In [28]:
from __future__ import print_function, division, absolute_import
from sklearn.metrics import mean_squared_error, classification_report
from scipy.io import wavfile
from glob import glob
from tqdm import tqdm

import os
import sys
import librosa
import numpy as np
import pandas as pd
import soundfile as sf
import noisereduce as nr
import IPython.display as ipd
import matplotlib.pyplot as plt
import xgboost as xgb

In [2]:
# Set directory for source file, verify if we have collected all the necessary data
data_dir ='./ml-fmi-23-2020'
audio_files_train = glob(data_dir + '/train/train/*.wav')
audio_files_validation = glob(data_dir + '/validation/validation/*.wav')
audio_files_test = glob(data_dir + '/test/test/*.wav')
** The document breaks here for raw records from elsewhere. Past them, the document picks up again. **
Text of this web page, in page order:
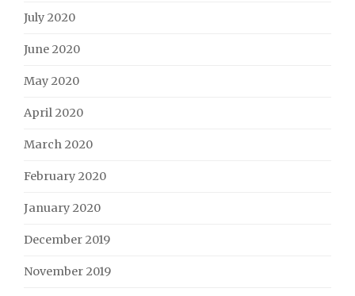
July 2020
June 2020
May 2020
April 2020
March 2020
February 2020
January 2020
December 2019
November 2019
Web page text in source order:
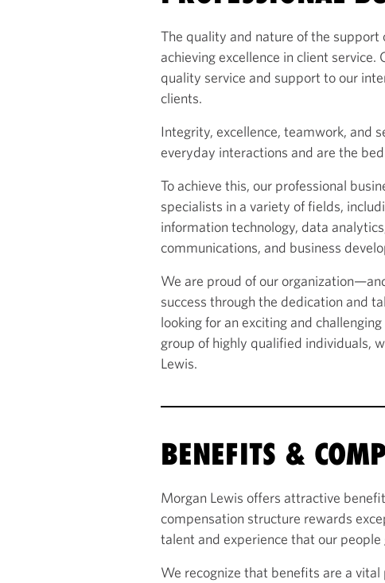
The quality and nature of the
achieving excellence in client
quality service and support to our
clients.
Integrity, excellence, teamwork, and
everyday interactions and are the
To achieve this, our professional
specialists in a variety of fields,
information technology, data
communications, and business
We are proud of our
success through the dedication and
looking for an exciting and
group of highly qualified individuals,
Lewis.
BENEFITS &
Morgan Lewis offers attractive
compensation structure rewards
talent and experience that our
We recognize that benefits are a
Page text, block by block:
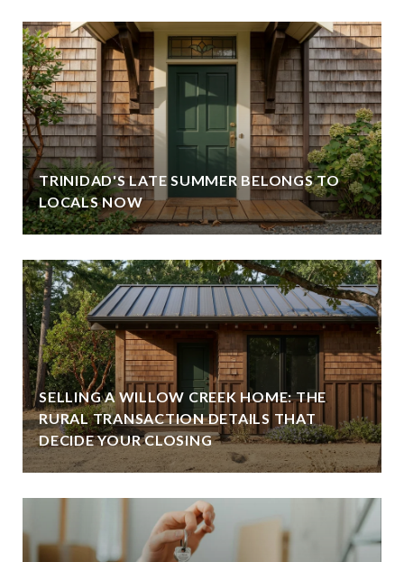
TRINIDAD'S LATE SUMMER BELONGS TO
LOCALS NOW
SELLING A WILLOW CREEK HOME: THE
RURAL TRANSACTION DETAILS THAT
DECIDE YOUR CLOSING
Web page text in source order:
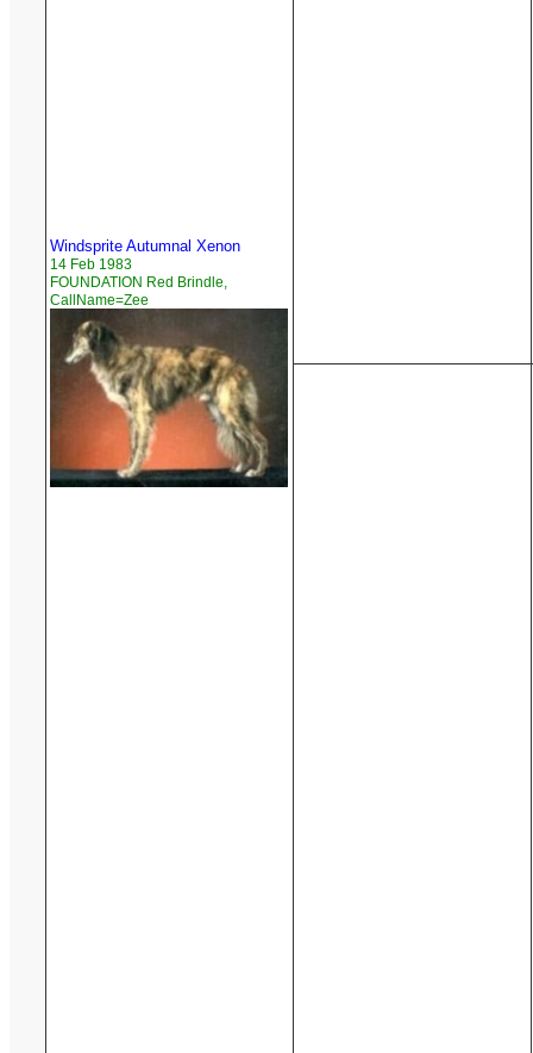
Windsprite Autumnal Xenon
14 Feb 1983
FOUNDATION Red Brindle,
CallName=Zee
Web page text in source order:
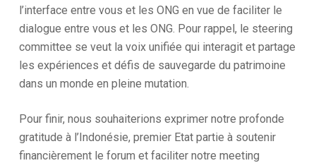
l’interface entre vous et les ONG en vue de faciliter le
dialogue entre vous et les ONG. Pour rappel, le steering
committee se veut la voix unifiée qui interagit et partage
les expériences et défis de sauvegarde du patrimoine
dans un monde en pleine mutation.
Pour finir, nous souhaiterions exprimer notre profonde
gratitude à l’Indonésie, premier Etat partie à soutenir
financièrement le forum et faciliter notre meeting
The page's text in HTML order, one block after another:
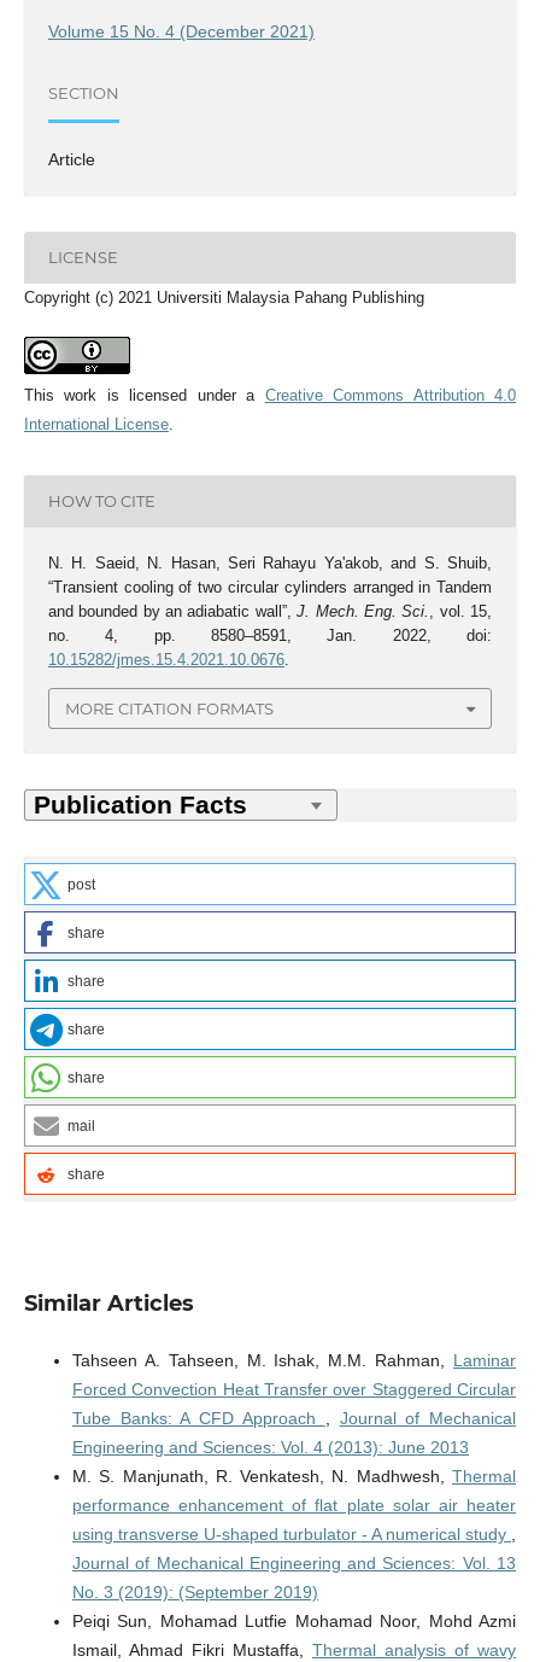
Volume 15 No. 4 (December 2021)
SECTION
Article
LICENSE
Copyright (c) 2021 Universiti Malaysia Pahang Publishing
This work is licensed under a Creative Commons Attribution 4.0
International License.
HOW TO CITE
N. H. Saeid, N. Hasan, Seri Rahayu Ya'akob, and S. Shuib,
“Transient cooling of two circular cylinders arranged in Tandem
and bounded by an adiabatic wall”,J. Mech. Eng. Sci.
, vol. 15,
no. 4, pp. 8580–8591, Jan. 2022, doi:
10.15282/jmes.15.4.2021.10.0676.
MORE CITATION FORMATS
post
share
share
share
share
mail
share
Similar Articles
Tahseen A. Tahseen, M. Ishak, M.M. Rahman, Laminar
Forced Convection Heat Transfer over Staggered Circular
Tube Banks: A CFD Approach , Journal of Mechanical
Engineering and Sciences: Vol. 4 (2013): June 2013
M. S. Manjunath, R. Venkatesh, N. Madhwesh,Thermal
performance enhancement of flat plate solar air heater
using transverse U-shaped turbulator - A numerical study ,
Journal of Mechanical Engineering and Sciences: Vol. 13
No. 3 (2019): (September 2019)
Peiqi Sun, Mohamad Lutfie Mohamad Noor, Mohd Azmi
Ismail, Ahmad Fikri Mustaffa,Thermal analysis of wavy
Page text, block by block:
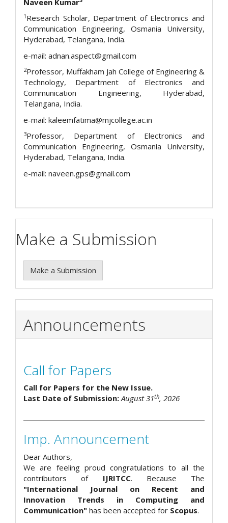
1 Research Scholar, Department of Electronics and
Communication Engineering, Osmania University,
Hyderabad, Telangana, India.
e-mail: adnan.aspect@gmail.com
2Professor, Muffakham Jah College of Engineering &
Technology, Department of Electronics and
Communication Engineering, Hyderabad,
Telangana, India.
e-mail: kaleemfatima@mjcollege.ac.in
3Professor, Department of Electronics and
Communication Engineering, Osmania University,
Hyderabad, Telangana, India.
e-mail: naveen.gps@gmail.com
Make a Submission
Make a Submission
Announcements
Call for Papers
Call for Papers for the New Issue.
Last Date of Submission:August 31th, 2026
Imp. Announcement
Dear Authors,
We are feeling proud congratulations to all the
contributors of IJRITCC. Because The
"International Journal on Recent and
Innovation Trends in Computing and
Communication" has been accepted for Scopus.
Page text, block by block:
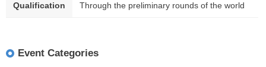
Qualification Through the preliminary rounds of the world
Event Categories
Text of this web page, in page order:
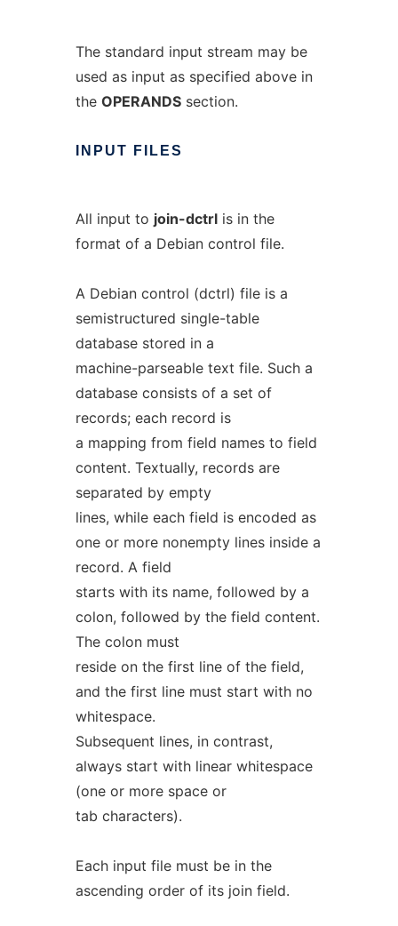
The standard input stream may be
used as input as specified above in
the OPERANDSsection.
INPUT FILES
All input to join-dctrlis in the
format of a Debian control file.
A Debian control (dctrl) file is a
semistructured single-table
database stored in a
machine-parseable text file. Such a
database consists of a set of
records; each record is
a mapping from field names to field
content. Textually, records are
separated by empty
lines, while each field is encoded as
one or more nonempty lines inside a
record. A field
starts with its name, followed by a
colon, followed by the field content.
The colon must
reside on the first line of the field,
and the first line must start with no
whitespace.
Subsequent lines, in contrast,
always start with linear whitespace
(one or more space or
tab characters).
Each input file must be in the
ascending order of its join field.
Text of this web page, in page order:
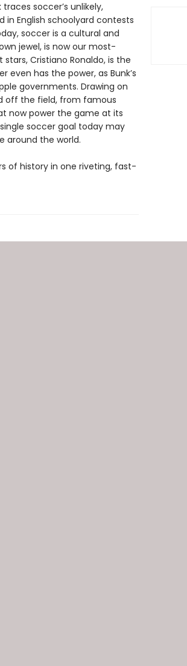
soccer’s unlikely,
English schoolyard contests
soccer is a cultural and
jewel, is now our most-
Cristiano Ronaldo, is the
even has the power, as Bunk’s
governments. Drawing on
off the field, from famous
now power the game at its
soccer goal today may
around the world.
of history in one riveting, fast-

count_labels_mask_train, count_labels_mask_validation = 0, 0

train_labels = []
try:
    train_data = open(data_dir + '/train.txt', "r")
    for line in train_data:
        filename, label = line.split(",")
        index_file, extension = filename.split(".")
        label = int(label[0])
        
        if label == 1: # we want to see how data is distributed
            count_labels_mask_train += 1
        
        train_labels.append([index_file, label])
except OSError as err:
    print("OS error: {}".format(err))
except:
    print("Unexpected error: ", sys.exc_info()[0])
finally:
    train_data.close()

train_labels.sort(key = lambda t:t[0])


validation_labels = []
try:
    validation_data = open(data_dir + '/validation.txt', "r")
    for line in validation_data:
        filename, label = line.split(",")
        index_file, extension = filename.split(".")
        label = int(label[0])
        
        if label == 1:
            count_labels_mask_validation += 1
        
        validation_labels.append([index_file, label])
except OSError as err:
    print("OS error: {}".format(err))
except:
    print("Unexpected error: ", sys.exc_info()[0])
finally:
    validation_data.close()

validation_labels.sort(key = lambda t:t[0])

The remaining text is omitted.